▶ [INPUT FOR THIS TASK]:
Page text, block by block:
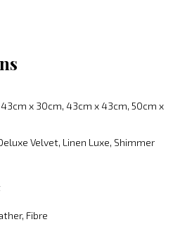
x 30cm, 43cm x 43cm, 50cm x
Velvet, Linen Luxe, Shimmer
Fibre
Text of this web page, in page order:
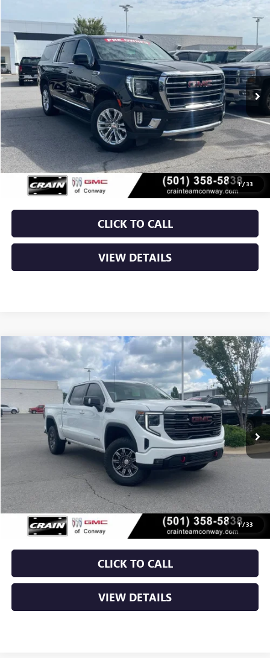
1/33
USED GMC YUKON XL
VIN:1GKS1GKD0RR275962Stock:AP00075
71,332 mi Ext. Int.
BUY
$50,379
Less
Retail Price $50,250
Service & Handling Fee +$129
Crain Price $50,379
CLICK TO CALL
VIEW DETAILS
Compare Vehicle
1/33
USED2024 GMC SIERRA 1500AT4
VIN:3GTUUEEL9RG379028Stock:6GT9728A
34,602 mi Ext. Int.
BUY FINANCE
$55,879
Less
Retail Price
Service & Handling Fee +$129
Crain Price $55,879
CLICK TO CALL
VIEW DETAILS
Compare Vehicle
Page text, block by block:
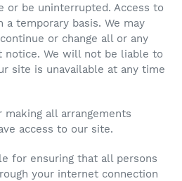
or be uninterrupted. Access to
temporary basis. We may
or change all or any
We will not be liable to
site is unavailable at any time
all arrangements
access to our site.
for ensuring that all persons
your internet connection
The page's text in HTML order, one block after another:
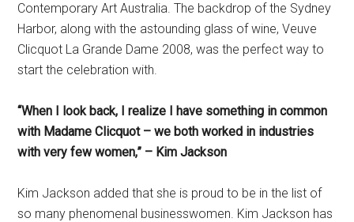
Contemporary Art Australia. The backdrop of the Sydney
Harbor, along with the astounding glass of wine, Veuve
Clicquot La Grande Dame 2008, was the perfect way to
start the celebration with.
“When I look back, I realize I have something in common
with Madame Clicquot – we both worked in industries
with very few women,” – Kim Jackson
Kim Jackson added that she is proud to be in the list of
so many phenomenal businesswomen. Kim Jackson has
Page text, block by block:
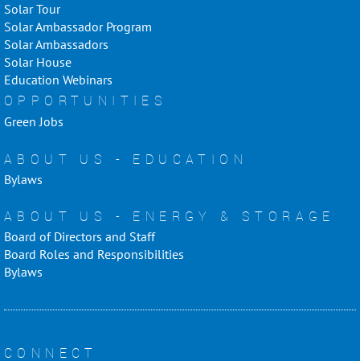
Solar Tour
Solar Ambassador Program
Solar Ambassadors
Solar House
Education Webinars
OPPORTUNITIES
Green Jobs
ABOUT US - EDUCATION
Bylaws
ABOUT US - ENERGY & STORAGE
Board of Directors and Staff
Board Roles and Responsibilities
Bylaws
CONNECT
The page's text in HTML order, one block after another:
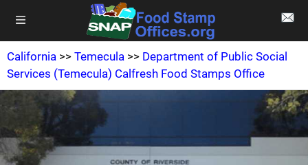
California >> Temecula >> Department of Public Social
Services (Temecula) Calfresh Food Stamps Office
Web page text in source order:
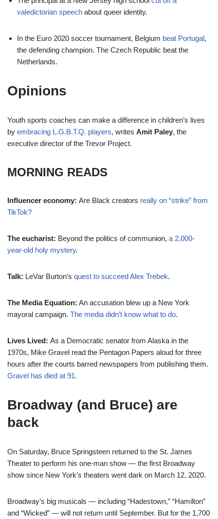
valedictorian speech about queer identity.
In the Euro 2020 soccer tournament, Belgium beat Portugal,
the defending champion. The Czech Republic beat the
Netherlands.
Opinions
Youth sports coaches can make a difference in children’s lives
by embracing L.G.B.T.Q. players, writes Amit Paley, the
executive director of the Trevor Project.
MORNING READS
Influencer economy: Are Black creators really on “strike” from
TikTok?
The eucharist: Beyond the politics of communion, a 2,000-
year-old holy mystery.
Talk: LeVar Burton’s quest to succeed Alex Trebek.
The Media Equation: An accusation blew up a New York
mayoral campaign. The media didn’t know what to do.
Lives Lived: As a Democratic senator from Alaska in the
1970s, Mike Gravel read the Pentagon Papers aloud for three
hours after the courts barred newspapers from publishing them.
Gravel has died at 91.
Broadway (and Bruce) are
back
On Saturday, Bruce Springsteen returned to the St. James
Theater to perform his one-man show — the first Broadway
show since New York’s theaters went dark on March 12, 2020.
Broadway’s big musicals — including “Hadestown,” “Hamilton”
and “Wicked” — will not return until September. But for the 1,700
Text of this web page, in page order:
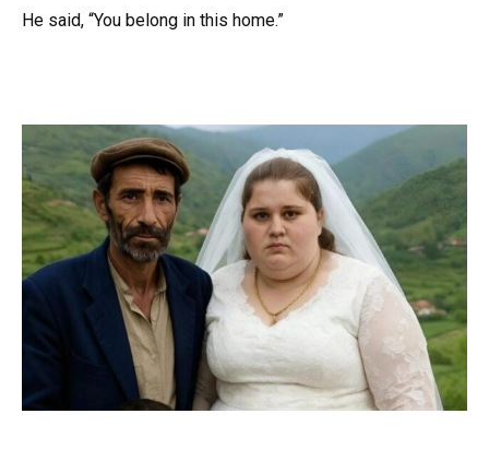
He said, “You belong in this home.”
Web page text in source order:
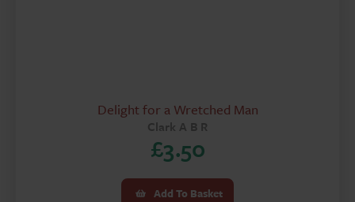
Delight for a Wretched Man
Clark A B R
£3.50
Add To Basket
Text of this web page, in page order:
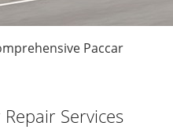
Paccar
Services
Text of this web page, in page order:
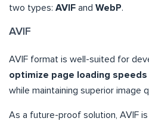
two types: AVIF and WebP.
AVIF
AVIF format is well-suited for
optimize page loading speeds
while maintaining superior image
As a future-proof solution, AVIF
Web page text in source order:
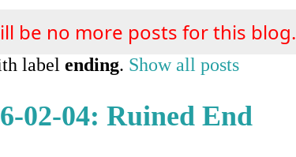
be no more posts for this blog.
label ending. Show all posts
02-04: Ruined End
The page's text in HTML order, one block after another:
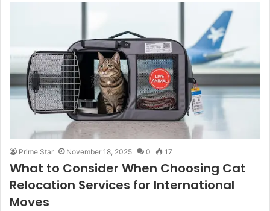
Prime Star November 18, 2025 0 17
What to Consider When Choosing Cat
Relocation Services for International
Moves
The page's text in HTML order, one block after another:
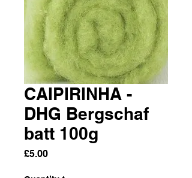
CAIPIRINHA -
DHG Bergschaf
batt 100g
£5.00Price
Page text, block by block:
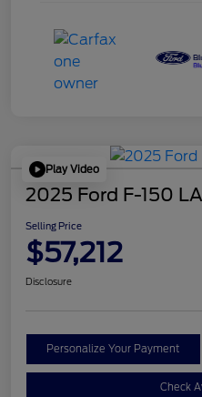
Play Video
2025 Ford F-150
Selling Price
$57,212
Disclosure
Personalize Your Payment
Check
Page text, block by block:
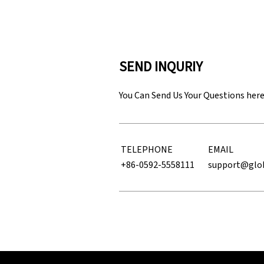
SEND INQURIY
You Can Send Us Your Questions here
TELEPHONE
EMAIL
+86-0592-5558111
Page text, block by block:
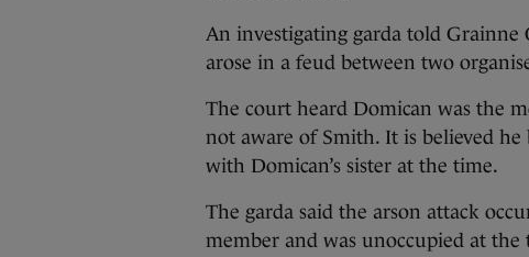
An investigating garda told Grainne
arose in a feud between two
The court heard Domican was the
not aware of Smith. It is believed
with Domican’s sister at the time.
The garda said the arson attack
member and was unoccupied at
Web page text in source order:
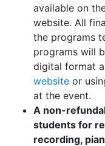
available on
website. All
the programs
programs will
digital format
website or
at the event.
A non-
students for
recording,
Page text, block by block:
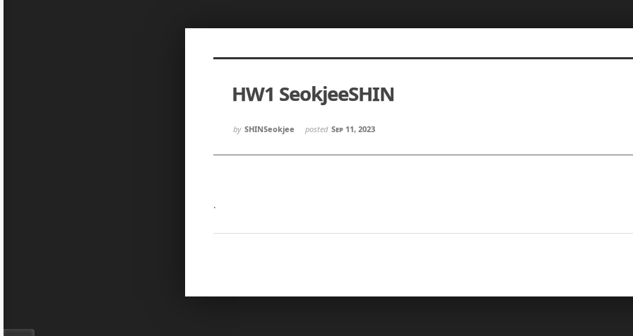
HW1 SeokjeeSHIN
by SHINSeokjee posted Sep 11, 2023
.
Sketchbook5, 스케치북5
Sketchbook5, 스케치북5
Sketchbook5, 스케치북5
Sketchbook5, 스케치북5
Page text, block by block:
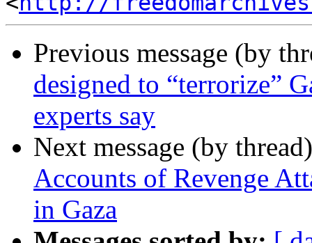
Previous message (by
designed to “terrorize”
experts say
Next message (by
Accounts of Revenge
in Gaza
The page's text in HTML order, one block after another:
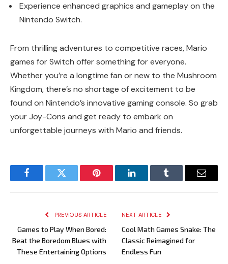
Experience enhanced graphics and gameplay on the
Nintendo Switch.
From thrilling adventures to competitive races, Mario
games for Switch offer something for everyone.
Whether you’re a longtime fan or new to the Mushroom
Kingdom, there’s no shortage of excitement to be
found on Nintendo’s innovative gaming console. So grab
your Joy-Cons and get ready to embark on
unforgettable journeys with Mario and friends.
FacebookTwitter Pinterest LinkedInTumblr Email
PREVIOUS ARTICLE
Games to Play When Bored:
Beat the Boredom Blues with
These Entertaining Options
NEXT ARTICLE
Cool Math Games Snake: The
Classic Reimagined for
Endless Fun

▶ [WORK ORDER]:
The aim is an exact repeat of the entire listing, stripped of pictures.

▶ [TASK RESULT]:
Page text, block by block:
x 30cm, 43cm x 43cm, 50cm x
Velvet, Linen Luxe, Shimmer
Fibre
Text of this web page, in page order:
1/33
USED GMC YUKON XL
VIN:1GKS1GKD0RR275962Stock:AP00075
71,332 mi Ext. Int.
BUY
$50,379
Less
Retail Price $50,250
Service & Handling Fee +$129
Crain Price $50,379
CLICK TO CALL
VIEW DETAILS
Compare Vehicle
1/33
USED2024 GMC SIERRA 1500AT4
VIN:3GTUUEEL9RG379028Stock:6GT9728A
34,602 mi Ext. Int.
BUY FINANCE
$55,879
Less
Retail Price
Service & Handling Fee +$129
Crain Price $55,879
CLICK TO CALL
VIEW DETAILS
Compare Vehicle
Page text, block by block:
or be uninterrupted. Access to
temporary basis. We may
or change all or any
We will not be liable to
site is unavailable at any time
all arrangements
access to our site.
for ensuring that all persons
your internet connection
The page's text in HTML order, one block after another:
Contemporary Art Australia. The backdrop of the Sydney
Harbor, along with the astounding glass of wine, Veuve
Clicquot La Grande Dame 2008, was the perfect way to
start the celebration with.
“When I look back, I realize I have something in common
with Madame Clicquot – we both worked in industries
with very few women,” – Kim Jackson
Kim Jackson added that she is proud to be in the list of
so many phenomenal businesswomen. Kim Jackson has
Page text, block by block:
Solar Tour
Solar Ambassador Program
Solar Ambassadors
Solar House
Education Webinars
OPPORTUNITIES
Green Jobs
ABOUT US - EDUCATION
Bylaws
ABOUT US - ENERGY & STORAGE
Board of Directors and Staff
Board Roles and Responsibilities
Bylaws
CONNECT
The page's text in HTML order, one block after another:
California >> Temecula >> Department of Public Social
Services (Temecula) Calfresh Food Stamps Office
Web page text in source order:
valedictorian speech about queer identity.
In the Euro 2020 soccer tournament, Belgium beat Portugal,
the defending champion. The Czech Republic beat the
Netherlands.
Opinions
Youth sports coaches can make a difference in children’s lives
by embracing L.G.B.T.Q. players, writes Amit Paley, the
executive director of the Trevor Project.
MORNING READS
Influencer economy: Are Black creators really on “strike” from
TikTok?
The eucharist: Beyond the politics of communion, a 2,000-
year-old holy mystery.
Talk: LeVar Burton’s quest to succeed Alex Trebek.
The Media Equation: An accusation blew up a New York
mayoral campaign. The media didn’t know what to do.
Lives Lived: As a Democratic senator from Alaska in the
1970s, Mike Gravel read the Pentagon Papers aloud for three
hours after the courts barred newspapers from publishing them.
Gravel has died at 91.
Broadway (and Bruce) are
back
On Saturday, Bruce Springsteen returned to the St. James
Theater to perform his one-man show — the first Broadway
show since New York’s theaters went dark on March 12, 2020.
Broadway’s big musicals — including “Hadestown,” “Hamilton”
and “Wicked” — will not return until September. But for the 1,700
Text of this web page, in page order:
He said, “You belong in this home.”
Web page text in source order:
Delight for a Wretched Man
Clark A B R
£3.50
Add To Basket
Text of this web page, in page order:
Paccar
Services
Text of this web page, in page order:
two types: AVIF and WebP.
AVIF
AVIF format is well-suited for
optimize page loading speeds
while maintaining superior image
As a future-proof solution, AVIF
Web page text in source order:
be no more posts for this blog.
label ending. Show all posts
02-04: Ruined End
The page's text in HTML order, one block after another:
Prime Star November 18, 2025 0 17
What to Consider When Choosing Cat
Relocation Services for International
Moves
The page's text in HTML order, one block after another:
CAIPIRINHA -
DHG Bergschaf
batt 100g
£5.00Price
Page text, block by block:
Play Video
2025 Ford F-150
Selling Price
$57,212
Disclosure
Personalize Your Payment
Check
Page text, block by block:
SEND INQURIY
You Can Send Us Your Questions here
TELEPHONE
EMAIL
+86-0592-5558111
Page text, block by block:
An investigating garda told Grainne
arose in a feud between two
The court heard Domican was the
not aware of Smith. It is believed
with Domican’s sister at the time.
The garda said the arson attack
member and was unoccupied at
Web page text in source order:
available on
website. All
the programs
programs will
digital format
website or
at the event.
A non-
students for
recording,
Page text, block by block:
HW1 SeokjeeSHIN
by SHINSeokjee posted Sep 11, 2023
.
Sketchbook5, 스케치북5
Sketchbook5, 스케치북5
Sketchbook5, 스케치북5
Sketchbook5, 스케치북5
Page text, block by block:
Previous message (by
designed to “terrorize”
experts say
Next message (by
Accounts of Revenge
in Gaza
The page's text in HTML order, one block after another:
Experience enhanced graphics and gameplay on the
Nintendo Switch.
From thrilling adventures to competitive races, Mario
games for Switch offer something for everyone.
Whether you’re a longtime fan or new to the Mushroom
Kingdom, there’s no shortage of excitement to be
found on Nintendo’s innovative gaming console. So grab
your Joy-Cons and get ready to embark on
unforgettable journeys with Mario and friends.
FacebookTwitter Pinterest LinkedInTumblr Email
PREVIOUS ARTICLE
Games to Play When Bored:
Beat the Boredom Blues with
These Entertaining Options
NEXT ARTICLE
Cool Math Games Snake: The
Classic Reimagined for
Endless Fun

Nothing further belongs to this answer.